SUPPLIED MATERIAL START

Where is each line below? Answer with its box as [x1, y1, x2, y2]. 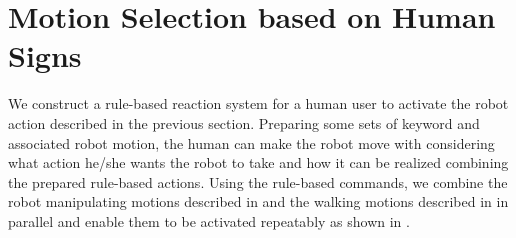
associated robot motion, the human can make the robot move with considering [8, 132, 495, 153]
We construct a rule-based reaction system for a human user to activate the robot [8, 93, 509, 114]
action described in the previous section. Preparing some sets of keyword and [8, 112, 480, 133]
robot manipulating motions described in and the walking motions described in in [8, 191, 509, 212]
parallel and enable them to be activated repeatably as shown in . [8, 210, 410, 231]
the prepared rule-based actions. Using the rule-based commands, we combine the [8, 171, 508, 192]
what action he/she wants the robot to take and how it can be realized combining [8, 152, 509, 173]
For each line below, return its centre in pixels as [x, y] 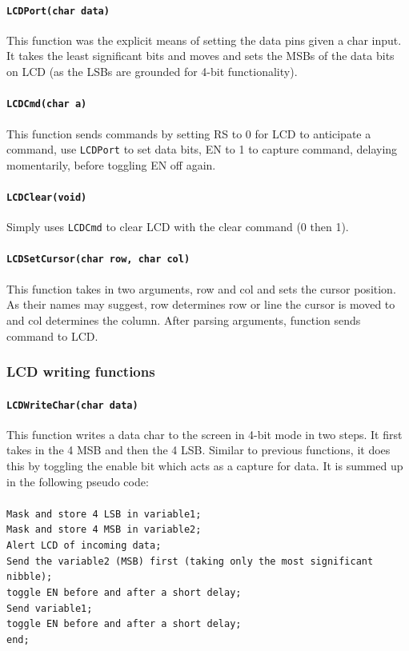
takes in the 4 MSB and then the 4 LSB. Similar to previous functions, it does [198, 450]
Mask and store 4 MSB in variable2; [104, 530]
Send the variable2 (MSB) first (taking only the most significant [190, 561]
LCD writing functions [81, 371]
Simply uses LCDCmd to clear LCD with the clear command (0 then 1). [178, 227]
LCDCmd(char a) [47, 104]
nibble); [30, 577]
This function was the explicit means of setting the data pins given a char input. [204, 40]
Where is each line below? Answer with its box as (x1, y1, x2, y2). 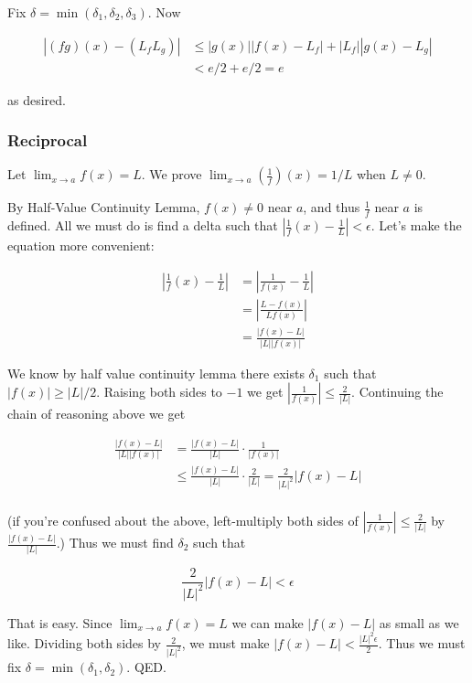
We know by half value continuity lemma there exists (7, 363, 305, 382)
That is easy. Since (7, 613, 113, 632)
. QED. (126, 657, 166, 677)
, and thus (303, 197, 360, 217)
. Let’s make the (370, 216, 462, 235)
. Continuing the (351, 382, 444, 401)
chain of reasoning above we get (7, 404, 186, 423)
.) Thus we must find (56, 533, 174, 552)

SUPPLIED MATERIAL END

*WHAT THE EXERCISE ASKS*. First drop every picture, then print the data above exactly as it stands.

*OUTPUT FOR THIS TASK*.
Where is each line below? Answer with its box as [x1, y1, x2, y2]. 
associated robot motion, the human can make the robot move with considering [8, 132, 495, 153]
We construct a rule-based reaction system for a human user to activate the robot [8, 93, 509, 114]
action described in the previous section. Preparing some sets of keyword and [8, 112, 480, 133]
robot manipulating motions described in and the walking motions described in in [8, 191, 509, 212]
parallel and enable them to be activated repeatably as shown in . [8, 210, 410, 231]
the prepared rule-based actions. Using the rule-based commands, we combine the [8, 171, 508, 192]
what action he/she wants the robot to take and how it can be realized combining [8, 152, 509, 173]
For each line below, return its centre in pixels as [x, y] 
takes in the 4 MSB and then the 4 LSB. Similar to previous functions, it does [198, 450]
Mask and store 4 MSB in variable2; [104, 530]
Send the variable2 (MSB) first (taking only the most significant [190, 561]
LCD writing functions [81, 371]
Simply uses LCDCmd to clear LCD with the clear command (0 then 1). [178, 227]
LCDCmd(char a) [47, 104]
nibble); [30, 577]
This function was the explicit means of setting the data pins given a char input. [204, 40]
Where is each line below? Answer with its box as (x1, y1, x2, y2). 
We know by half value continuity lemma there exists (7, 363, 305, 382)
That is easy. Since (7, 613, 113, 632)
. QED. (126, 657, 166, 677)
, and thus (303, 197, 360, 217)
. Let’s make the (370, 216, 462, 235)
. Continuing the (351, 382, 444, 401)
chain of reasoning above we get (7, 404, 186, 423)
.) Thus we must find (56, 533, 174, 552)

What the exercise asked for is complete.